Material provided –
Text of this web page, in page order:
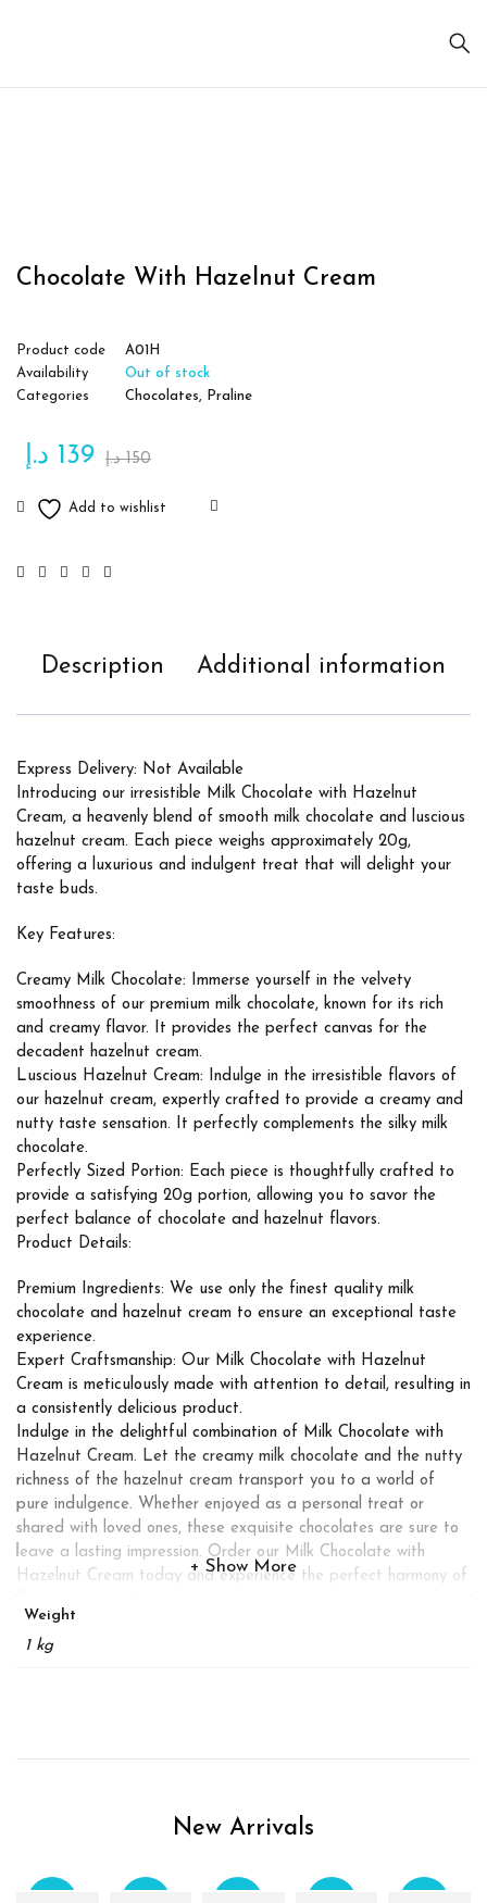
Chocolate With Hazelnut Cream
Product code
A01H
Availability
Out of stock
Categories
Chocolates, Praline
150 د.إ 139 د.إ
Description Additional information
Express Delivery: Not Available
Introducing our irresistible Milk Chocolate with Hazelnut
Cream, a heavenly blend of smooth milk chocolate and luscious
hazelnut cream. Each piece weighs approximately 20g,
offering a luxurious and indulgent treat that will delight your
taste buds.
Key Features:
Creamy Milk Chocolate: Immerse yourself in the velvety
smoothness of our premium milk chocolate, known for its rich
and creamy flavor. It provides the perfect canvas for the
decadent hazelnut cream.
Luscious Hazelnut Cream: Indulge in the irresistible flavors of
our hazelnut cream, expertly crafted to provide a creamy and
nutty taste sensation. It perfectly complements the silky milk
chocolate.
Perfectly Sized Portion: Each piece is thoughtfully crafted to
provide a satisfying 20g portion, allowing you to savor the
perfect balance of chocolate and hazelnut flavors.
Product Details:
Premium Ingredients: We use only the finest quality milk
chocolate and hazelnut cream to ensure an exceptional taste
experience.
Expert Craftsmanship: Our Milk Chocolate with Hazelnut
Cream is meticulously made with attention to detail, resulting in
a consistently delicious product.
Indulge in the delightful combination of Milk Chocolate with
Hazelnut Cream. Let the creamy milk chocolate and the nutty
richness of the hazelnut cream transport you to a world of
pure indulgence. Whether enjoyed as a personal treat or
shared with loved ones, these exquisite chocolates are sure to
leave a lasting impression. Order our Milk Chocolate with
Hazelnut Cream today and experience the perfect harmony of
flavors in every bite.
Show More
Weight
1 kg
New Arrivals
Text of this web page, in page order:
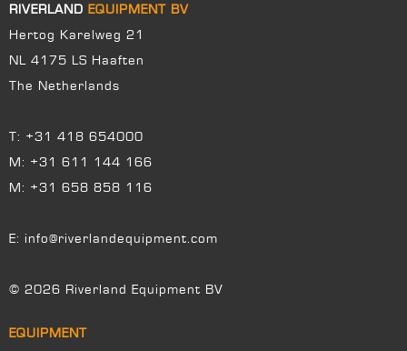
RIVERLAND EQUIPMENT BV
Hertog Karelweg 21
NL 4175 LS Haaften
The Netherlands
T: +31 418 654000
M: +31 611 144 166
M: +31 658 858 116
E: info@riverlandequipment.com
© 2026 Riverland Equipment BV
EQUIPMENT
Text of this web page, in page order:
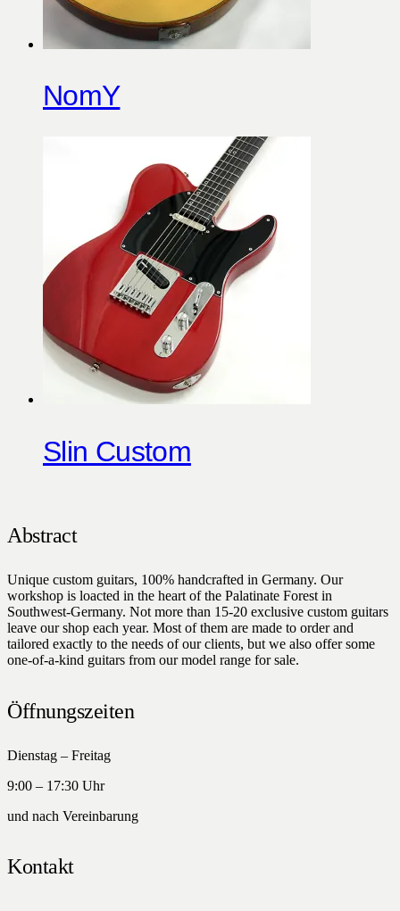
NomY
Slin Custom
Abstract
Unique custom guitars, 100% handcrafted in Germany. Our
workshop is loacted in the heart of the Palatinate Forest in
Southwest-Germany. Not more than 15-20 exclusive custom guitars
leave our shop each year. Most of them are made to order and
tailored exactly to the needs of our clients, but we also offer some
one-of-a-kind guitars from our model range for sale.
Öffnungszeiten
Dienstag – Freitag
9:00 – 17:30 Uhr
und nach Vereinbarung
Kontakt
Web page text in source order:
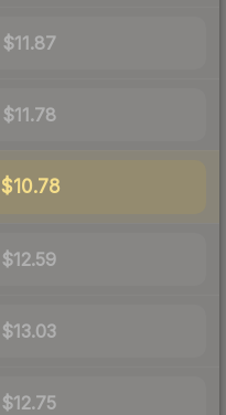
$11.87
$11.78
$10.78
$12.59
$13.03
$12.75
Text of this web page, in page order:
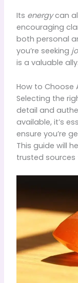
Its energycan
encouraging
both personal
you’re seeking
is a valuable ally.
How to Choose
Selecting the
detail and
available, it’s
ensure you’re
This guide will
trusted sources
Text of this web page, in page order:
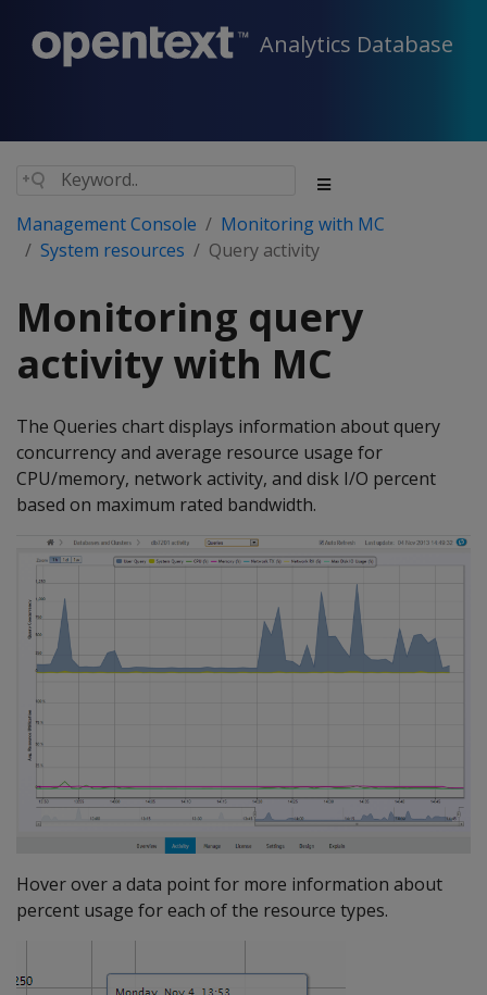
Analytics Database
Management Console
Monitoring with MC
System resources
Query activity
Monitoring query
activity with MC
The Queries chart displays information about query
concurrency and average resource usage for
CPU/memory, network activity, and disk I/O percent
based on maximum rated bandwidth.
Hover over a data point for more information about
percent usage for each of the resource types.
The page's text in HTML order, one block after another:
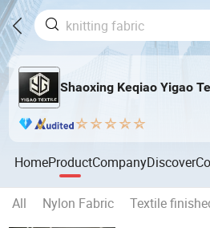
Shaoxing Keqiao Yigao
HomeProductCompanyDiscover
All Nylon Fabric
Textile
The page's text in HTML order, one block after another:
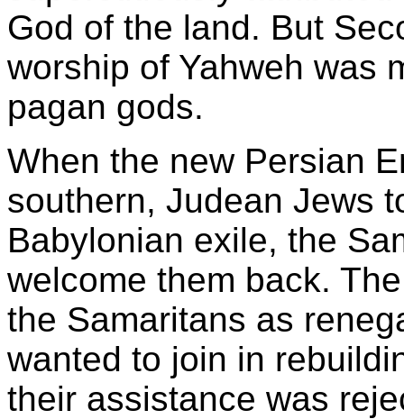
God of the land. But
worship of Yahweh was
pagan gods.
When the new Persian
southern, Judean Jews
Babylonian exile, the
welcome them back.
the Samaritans as
wanted to join in
their assistance was
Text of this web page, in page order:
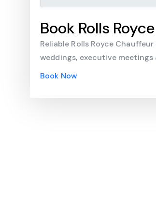
Book Rolls
Reliable Rolls Royce
weddings, executive
Book Now
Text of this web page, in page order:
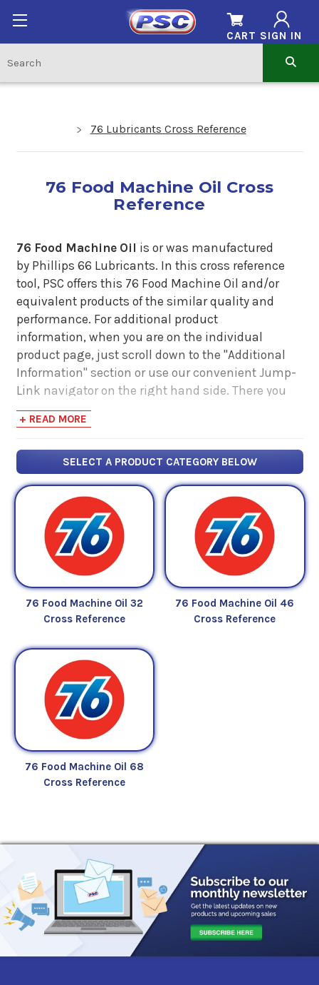
SIGN IN
CART
76 Lubricants Cross Reference
76 Food Machine Oil Cross
Reference
76 Food Machine Oil is or was manufactured
by Phillips 66 Lubricants. In this cross reference
tool, PSC offers this 76 Food Machine Oil and/or
equivalent products of the similar quality and
performance. For additional product
information, when you are on the individual
product page, just scroll down to the "Additional
Information" section or use our convenient Jump-
Link navigator on the right hand side. There you
will find links to additional product information
such as Product Data Sheets, SDS, Product
+ READ MORE
SELECT A PRODUCT CATEGORY BELOW
76 Food Machine Oil 32
Cross Reference
76 Food Machine Oil 46
Cross Reference
76 Food Machine Oil 68
Cross Reference
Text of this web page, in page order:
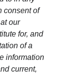
consent of
our
for, and
of a
information
current,
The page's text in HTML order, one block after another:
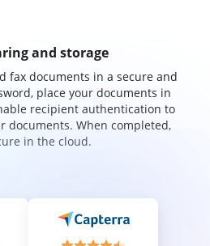
and storage
fax documents in a secure and
place your documents in
recipient authentication to
documents. When completed,
in the cloud.
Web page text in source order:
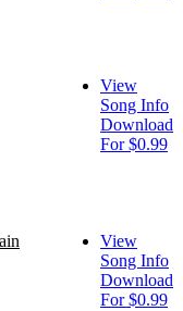
View
Song Info
Download
For $0.99
View
Song Info
Download
For $0.99
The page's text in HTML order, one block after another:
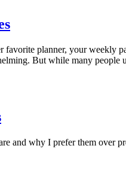
planner, your
But while many people
and why I prefer them over
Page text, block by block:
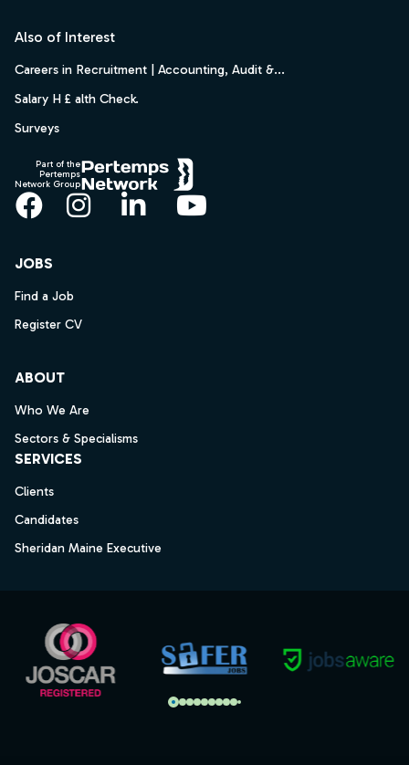
Also of Interest
Careers in Recruitment | Accounting, Audit &...
Salary H £ alth Check.
Surveys
Part of the
Pertemps
Network Group
Facebook
Instagram
LinkedInYouTube
JOBS
Find a Job
Register CV
ABOUT
Who We Are
Sectors & Specialisms
SERVICES
Clients
Candidates
Sheridan Maine Executive
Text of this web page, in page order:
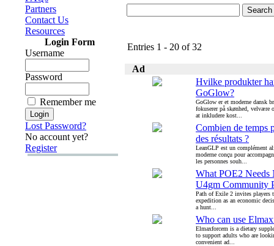
Partners
Contact Us
Resources
Login Form
Username
Password
Remember me
Lost Password?
No account yet?
Register
Entries 1 - 20 of 32
Ad
Hvilke produkter
GoGlow?
GoGlow er et moderne dansk
fokuserer på skønhed, velvære
at inkludere kost...
Combien de temps
des résultats ?
LeanGLP est un complément
moderne conçu pour
les personnes souh...
What POE2 Needs
U4gm Community
Path of Exile 2 invites players
expedition as an economic
a hunt...
Who can use
Elmaxforcem is a dietary
to support adults who are
convenient ad...
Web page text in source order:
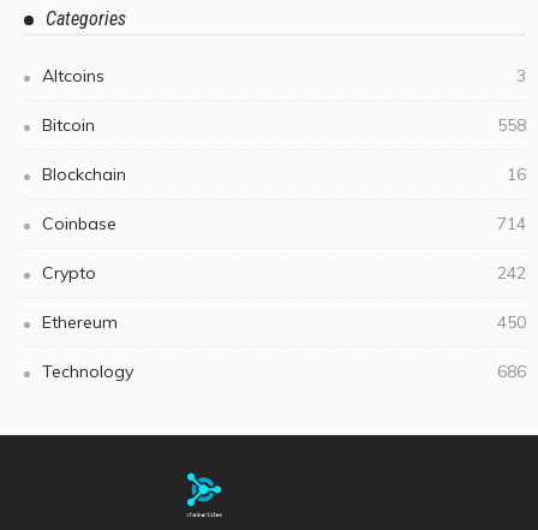
Categories
Altcoins 3
Bitcoin 558
Blockchain 16
Coinbase 714
Crypto 242
Ethereum 450
Technology 686

What you should do – With images omitted, retype the data word for word.

Result for this task –
Text of this web page, in page order:
Chocolate With Hazelnut Cream
Product code
A01H
Availability
Out of stock
Categories
Chocolates, Praline
150 د.إ 139 د.إ
Description Additional information
Express Delivery: Not Available
Introducing our irresistible Milk Chocolate with Hazelnut
Cream, a heavenly blend of smooth milk chocolate and luscious
hazelnut cream. Each piece weighs approximately 20g,
offering a luxurious and indulgent treat that will delight your
taste buds.
Key Features:
Creamy Milk Chocolate: Immerse yourself in the velvety
smoothness of our premium milk chocolate, known for its rich
and creamy flavor. It provides the perfect canvas for the
decadent hazelnut cream.
Luscious Hazelnut Cream: Indulge in the irresistible flavors of
our hazelnut cream, expertly crafted to provide a creamy and
nutty taste sensation. It perfectly complements the silky milk
chocolate.
Perfectly Sized Portion: Each piece is thoughtfully crafted to
provide a satisfying 20g portion, allowing you to savor the
perfect balance of chocolate and hazelnut flavors.
Product Details:
Premium Ingredients: We use only the finest quality milk
chocolate and hazelnut cream to ensure an exceptional taste
experience.
Expert Craftsmanship: Our Milk Chocolate with Hazelnut
Cream is meticulously made with attention to detail, resulting in
a consistently delicious product.
Indulge in the delightful combination of Milk Chocolate with
Hazelnut Cream. Let the creamy milk chocolate and the nutty
richness of the hazelnut cream transport you to a world of
pure indulgence. Whether enjoyed as a personal treat or
shared with loved ones, these exquisite chocolates are sure to
leave a lasting impression. Order our Milk Chocolate with
Hazelnut Cream today and experience the perfect harmony of
flavors in every bite.
Show More
Weight
1 kg
New Arrivals
Text of this web page, in page order:
RIVERLAND EQUIPMENT BV
Hertog Karelweg 21
NL 4175 LS Haaften
The Netherlands
T: +31 418 654000
M: +31 611 144 166
M: +31 658 858 116
E: info@riverlandequipment.com
© 2026 Riverland Equipment BV
EQUIPMENT
Text of this web page, in page order:
NomY
Slin Custom
Abstract
Unique custom guitars, 100% handcrafted in Germany. Our
workshop is loacted in the heart of the Palatinate Forest in
Southwest-Germany. Not more than 15-20 exclusive custom guitars
leave our shop each year. Most of them are made to order and
tailored exactly to the needs of our clients, but we also offer some
one-of-a-kind guitars from our model range for sale.
Öffnungszeiten
Dienstag – Freitag
9:00 – 17:30 Uhr
und nach Vereinbarung
Kontakt
Web page text in source order:
$11.87
$11.78
$10.78
$12.59
$13.03
$12.75
Text of this web page, in page order:
Its energycan
encouraging
both personal
you’re seeking
is a valuable ally.
How to Choose
Selecting the
detail and
available, it’s
ensure you’re
This guide will
trusted sources
Text of this web page, in page order:
Analytics Database
Management Console
Monitoring with MC
System resources
Query activity
Monitoring query
activity with MC
The Queries chart displays information about query
concurrency and average resource usage for
CPU/memory, network activity, and disk I/O percent
based on maximum rated bandwidth.
Hover over a data point for more information about
percent usage for each of the resource types.
The page's text in HTML order, one block after another:
Shaoxing Keqiao Yigao
HomeProductCompanyDiscover
All Nylon Fabric
Textile
The page's text in HTML order, one block after another:
God of the land. But
worship of Yahweh was
pagan gods.
When the new Persian
southern, Judean Jews
Babylonian exile, the
welcome them back.
the Samaritans as
wanted to join in
their assistance was
Text of this web page, in page order:
Book Rolls
Reliable Rolls Royce
weddings, executive
Book Now
Text of this web page, in page order:
SIGN IN
CART
76 Lubricants Cross Reference
76 Food Machine Oil Cross
Reference
76 Food Machine Oil is or was manufactured
by Phillips 66 Lubricants. In this cross reference
tool, PSC offers this 76 Food Machine Oil and/or
equivalent products of the similar quality and
performance. For additional product
information, when you are on the individual
product page, just scroll down to the "Additional
Information" section or use our convenient Jump-
Link navigator on the right hand side. There you
will find links to additional product information
such as Product Data Sheets, SDS, Product
+ READ MORE
SELECT A PRODUCT CATEGORY BELOW
76 Food Machine Oil 32
Cross Reference
76 Food Machine Oil 46
Cross Reference
76 Food Machine Oil 68
Cross Reference
Text of this web page, in page order:
consent of
our
for, and
of a
information
current,
The page's text in HTML order, one block after another:
and storage
fax documents in a secure and
place your documents in
recipient authentication to
documents. When completed,
in the cloud.
Web page text in source order:
View
Song Info
Download
For $0.99
View
Song Info
Download
For $0.99
The page's text in HTML order, one block after another:
planner, your
But while many people
and why I prefer them over
Page text, block by block:
Also of Interest
Careers in Recruitment | Accounting, Audit &...
Salary H £ alth Check.
Surveys
Part of the
Pertemps
Network Group
Facebook
Instagram
LinkedInYouTube
JOBS
Find a Job
Register CV
ABOUT
Who We Are
Sectors & Specialisms
SERVICES
Clients
Candidates
Sheridan Maine Executive
Text of this web page, in page order:
Partners
Contact Us
Resources
Login Form
Username
Password
Remember me
Lost Password?
No account yet?
Register
Entries 1 - 20 of 32
Ad
Hvilke produkter
GoGlow?
GoGlow er et moderne dansk
fokuserer på skønhed, velvære
at inkludere kost...
Combien de temps
des résultats ?
LeanGLP est un complément
moderne conçu pour
les personnes souh...
What POE2 Needs
U4gm Community
Path of Exile 2 invites players
expedition as an economic
a hunt...
Who can use
Elmaxforcem is a dietary
to support adults who are
convenient ad...
Web page text in source order:
Categories
Altcoins 3
Bitcoin 558
Blockchain 16
Coinbase 714
Crypto 242
Ethereum 450
Technology 686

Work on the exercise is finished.